# New Gym In My Garage



## Glennroy (Jul 12, 2006)

Decided to set up a little gym at home, I have just started a new job and havent got much time to be going to the gym waiting around to get my workout done then trying to get back through the rush hour traffic.

So decided to empty out all my detaling gear and put my own little gym in there.

So far i got the floor tiles laid. I ordered some bits

165kg set (still waiting on the 2.5's and 1.25's)









Olympic curling bar









And here is the garage as it is at the moment going to do so more work to it over the weekend.










All i am waiting on is this been told its coming Tuesday
http://www.powerhouse-fitness.co.uk/bodymax-cf380-total-smiths-system.php

For a while this should have every thing i need maybe some more weight plates later on and a tricep bar


----------



## ITHAQVA (Feb 20, 2011)

Looking good mate, did you get the flooring from Amazon? Looks like the same stuff ive got :thumb:


----------



## Car Key (Mar 20, 2007)

Nice :thumb:

Are those Sportline plates, if so, where did you get them?


----------



## Glennroy (Jul 12, 2006)

ITHAQVA said:


> Looking good mate, did you get the flooring from Amazon?
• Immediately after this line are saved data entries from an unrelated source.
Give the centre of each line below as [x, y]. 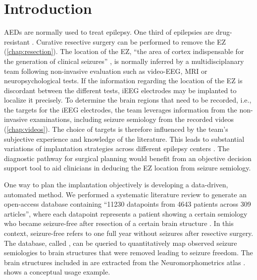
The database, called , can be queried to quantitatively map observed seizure [121, 243]
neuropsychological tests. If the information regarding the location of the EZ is [123, 81]
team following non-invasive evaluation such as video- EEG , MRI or [106, 71]
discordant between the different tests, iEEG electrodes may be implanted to [120, 90]
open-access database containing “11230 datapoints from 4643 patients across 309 [128, 204]
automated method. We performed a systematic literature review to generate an [125, 194]
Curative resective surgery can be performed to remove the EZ [131, 41]
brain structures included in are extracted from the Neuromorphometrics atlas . [125, 262]
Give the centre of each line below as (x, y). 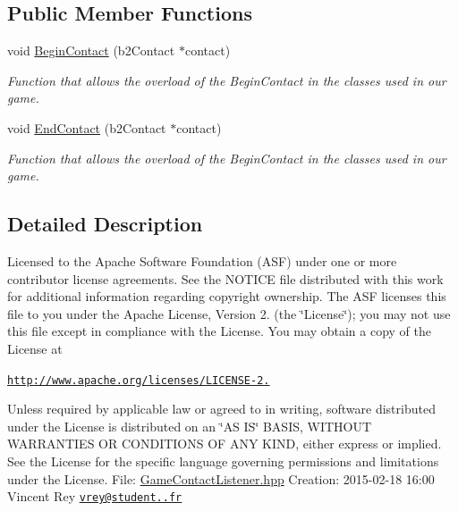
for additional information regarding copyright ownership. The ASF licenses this (227, 296)
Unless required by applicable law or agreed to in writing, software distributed (221, 409)
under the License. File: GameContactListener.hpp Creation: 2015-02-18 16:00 (221, 478)
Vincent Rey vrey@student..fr (95, 496)
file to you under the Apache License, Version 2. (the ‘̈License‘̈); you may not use (229, 313)
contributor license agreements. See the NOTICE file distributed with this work (225, 278)
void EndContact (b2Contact (87, 127)
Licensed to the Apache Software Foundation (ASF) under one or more (202, 260)
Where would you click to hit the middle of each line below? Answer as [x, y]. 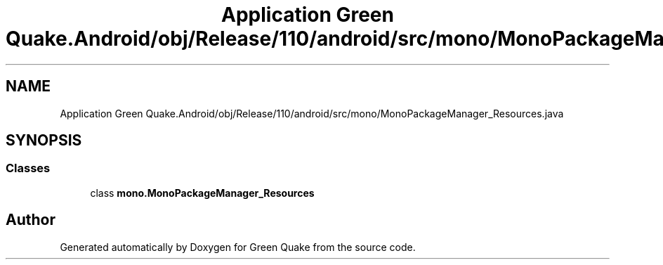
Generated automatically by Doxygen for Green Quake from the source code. [238, 247]
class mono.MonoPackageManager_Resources [202, 193]
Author [31, 220]
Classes [28, 168]
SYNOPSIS [44, 141]
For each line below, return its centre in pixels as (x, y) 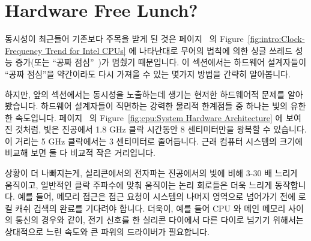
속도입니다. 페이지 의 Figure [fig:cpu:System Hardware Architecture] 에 (149, 117)
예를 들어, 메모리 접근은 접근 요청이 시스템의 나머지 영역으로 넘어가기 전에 (157, 196)
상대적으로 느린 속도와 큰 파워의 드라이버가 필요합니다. (107, 232)
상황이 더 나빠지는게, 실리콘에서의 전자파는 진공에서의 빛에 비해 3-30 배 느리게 (152, 173)
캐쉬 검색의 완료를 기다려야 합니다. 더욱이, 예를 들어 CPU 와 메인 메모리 (150, 208)
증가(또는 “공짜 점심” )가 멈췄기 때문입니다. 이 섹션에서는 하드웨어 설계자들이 (161, 62)
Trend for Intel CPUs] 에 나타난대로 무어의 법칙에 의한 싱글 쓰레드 (169, 50)
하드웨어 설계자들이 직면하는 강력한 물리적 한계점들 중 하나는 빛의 (164, 106)
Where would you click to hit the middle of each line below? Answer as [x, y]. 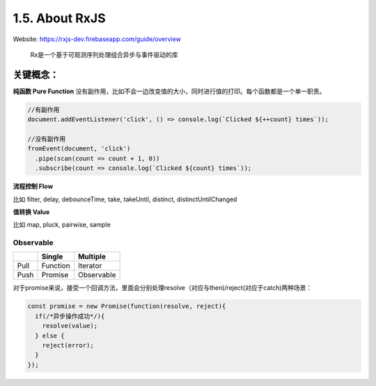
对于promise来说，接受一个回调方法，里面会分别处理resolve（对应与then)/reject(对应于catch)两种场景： [163, 288]
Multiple [92, 256]
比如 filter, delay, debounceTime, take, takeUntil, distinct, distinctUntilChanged [125, 199]
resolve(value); [70, 326]
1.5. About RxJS [59, 18]
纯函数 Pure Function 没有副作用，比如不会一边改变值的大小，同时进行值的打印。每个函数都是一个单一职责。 [169, 91]
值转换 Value [31, 212]
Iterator [90, 266]
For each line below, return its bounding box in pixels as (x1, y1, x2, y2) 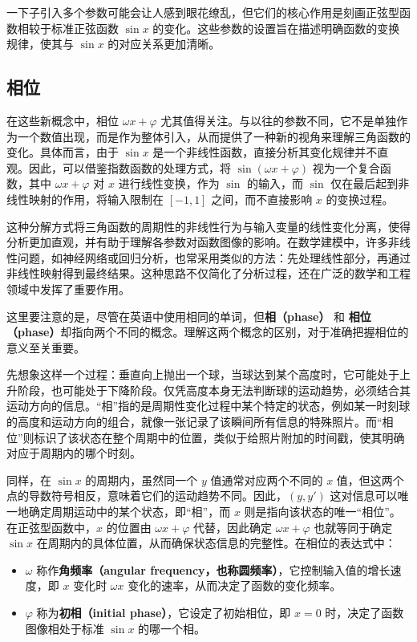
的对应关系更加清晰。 (107, 35, 221, 52)
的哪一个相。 (138, 620, 206, 636)
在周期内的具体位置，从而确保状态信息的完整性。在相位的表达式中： (36, 534, 396, 551)
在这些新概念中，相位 (6, 112, 119, 128)
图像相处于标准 (25, 620, 104, 636)
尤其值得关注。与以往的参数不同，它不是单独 (160, 112, 397, 128)
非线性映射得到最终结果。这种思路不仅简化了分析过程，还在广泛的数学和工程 (6, 265, 411, 282)
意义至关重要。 (6, 339, 85, 356)
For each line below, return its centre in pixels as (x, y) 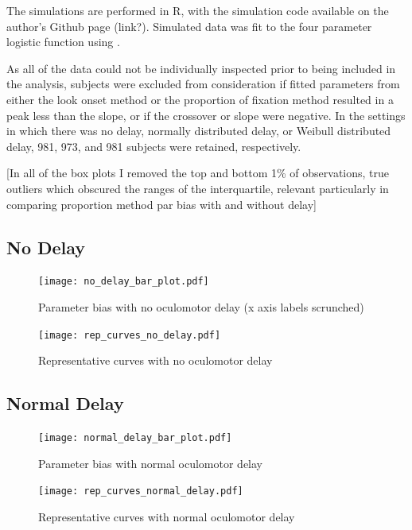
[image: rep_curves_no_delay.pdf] (130, 335)
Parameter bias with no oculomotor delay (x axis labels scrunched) (201, 306)
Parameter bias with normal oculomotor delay (150, 463)
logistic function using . (63, 42)
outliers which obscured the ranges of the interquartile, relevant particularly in (198, 188)
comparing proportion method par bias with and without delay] (161, 204)
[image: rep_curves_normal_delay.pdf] (141, 491)
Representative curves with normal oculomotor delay (167, 516)
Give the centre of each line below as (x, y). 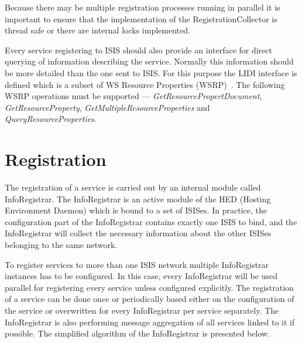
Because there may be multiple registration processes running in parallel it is (143, 7)
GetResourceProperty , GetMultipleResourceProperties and (107, 107)
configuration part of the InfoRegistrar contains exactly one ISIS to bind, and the (151, 221)
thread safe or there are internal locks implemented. (97, 30)
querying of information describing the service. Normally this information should (149, 61)
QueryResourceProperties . (51, 119)
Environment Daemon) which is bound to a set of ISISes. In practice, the (136, 210)
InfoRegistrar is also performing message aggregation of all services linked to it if (150, 322)
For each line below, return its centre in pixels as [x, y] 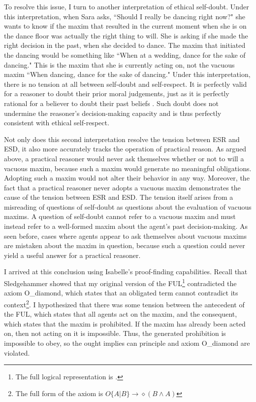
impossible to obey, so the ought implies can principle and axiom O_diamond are [127, 343]
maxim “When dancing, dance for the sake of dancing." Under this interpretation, [127, 74]
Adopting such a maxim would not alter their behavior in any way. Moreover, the [127, 178]
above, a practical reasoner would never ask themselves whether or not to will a [124, 158]
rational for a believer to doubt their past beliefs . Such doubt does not [111, 103]
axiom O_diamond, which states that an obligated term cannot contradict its [121, 293]
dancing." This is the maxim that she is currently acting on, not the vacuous [119, 64]
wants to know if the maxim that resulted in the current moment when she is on [125, 26]
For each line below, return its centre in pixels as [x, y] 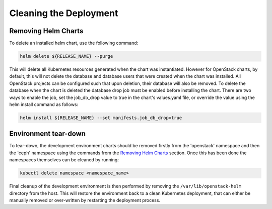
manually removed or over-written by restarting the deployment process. [85, 200]
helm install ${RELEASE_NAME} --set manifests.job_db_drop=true [101, 118]
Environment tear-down [47, 134]
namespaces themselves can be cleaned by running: [64, 160]
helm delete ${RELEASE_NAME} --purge [66, 56]
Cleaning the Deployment [64, 13]
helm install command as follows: [44, 104]
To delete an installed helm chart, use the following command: [74, 43]
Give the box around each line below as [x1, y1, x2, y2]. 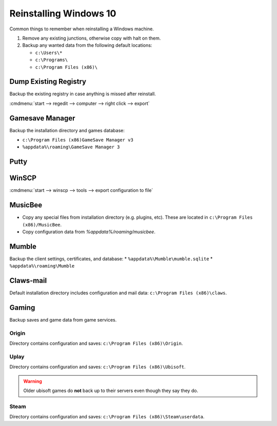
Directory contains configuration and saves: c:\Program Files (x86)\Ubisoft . [9, 364, 186, 370]
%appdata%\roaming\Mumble [9, 263, 75, 269]
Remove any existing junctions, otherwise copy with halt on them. [22, 35, 161, 41]
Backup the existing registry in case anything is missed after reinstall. [9, 91, 156, 97]
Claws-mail [9, 276, 47, 285]
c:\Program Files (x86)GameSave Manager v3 [22, 137, 133, 143]
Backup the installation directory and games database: [9, 127, 125, 133]
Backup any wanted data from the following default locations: [22, 42, 152, 48]
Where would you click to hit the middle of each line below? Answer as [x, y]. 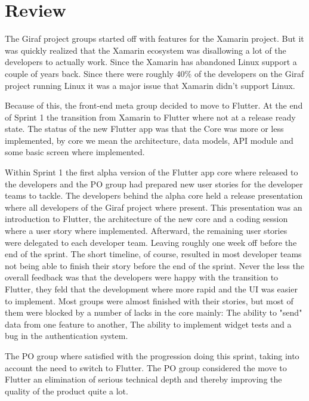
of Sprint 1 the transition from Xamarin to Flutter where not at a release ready [150, 117]
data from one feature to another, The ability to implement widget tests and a [148, 324]
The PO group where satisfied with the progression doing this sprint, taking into [152, 355]
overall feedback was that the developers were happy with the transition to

Looks like the same stuff ive got :thumb:


Yeah its the stuff from amazon not bad for the price


----------



## Glennroy (Jul 12, 2006)

Car Key said:


> Nice :thumb:
> 
> Are those Sportline plates, if so, where did you get them?


No mate there are Bodymax Olympic Cast Iron Weight Plates i was going to go for the more expensive rubber ones but to be honest its pretty much only going to be me using them so i will be careful with them.


----------



## Glennroy (Jul 12, 2006)

Nearly finished now just got to put the bench together and a little tidy up then ready to rock and roll.

Some pics










Put a little tv up and stereo


----------



## Shinyvec (Feb 12, 2010)

If you are thinking about a Tread Mill I will be putting mine on here on the For Sale section in the Newyear so dont go buying new and waisting money


----------



## JJ_ (Oct 26, 2005)

I have the exact same workout bench, its superb still havent managed to break it 

Where does the car go now ?


----------



## Glennroy (Jul 12, 2006)

JJ_ said:


> I have the exact same workout bench, its superb still havent managed to break it
> 
> Where does the car go now ?


Garage was never really good for the car bit narrow couldn't open the doors just park in front of it now


----------



## Glennroy (Jul 12, 2006)

Shinyvec said:


> If you are thinking about a Tread Mill I will be putting mine on here on the For Sale section in the Newyear so dont go buying new and waisting money


Think I am going to buy a cross trainer to go in there as well not into cardio myself just weights


----------



## PaulN (Jan 17, 2008)

All looking good, but a little close space wise. Of course I would save this but I'd never lose my garage for anything including a gym.


----------



## Glennroy (Jul 12, 2006)

PaulN said:


> All looking good, but a little close space wise. Of course I would save this but I'd never lose my garage for anything including a gym.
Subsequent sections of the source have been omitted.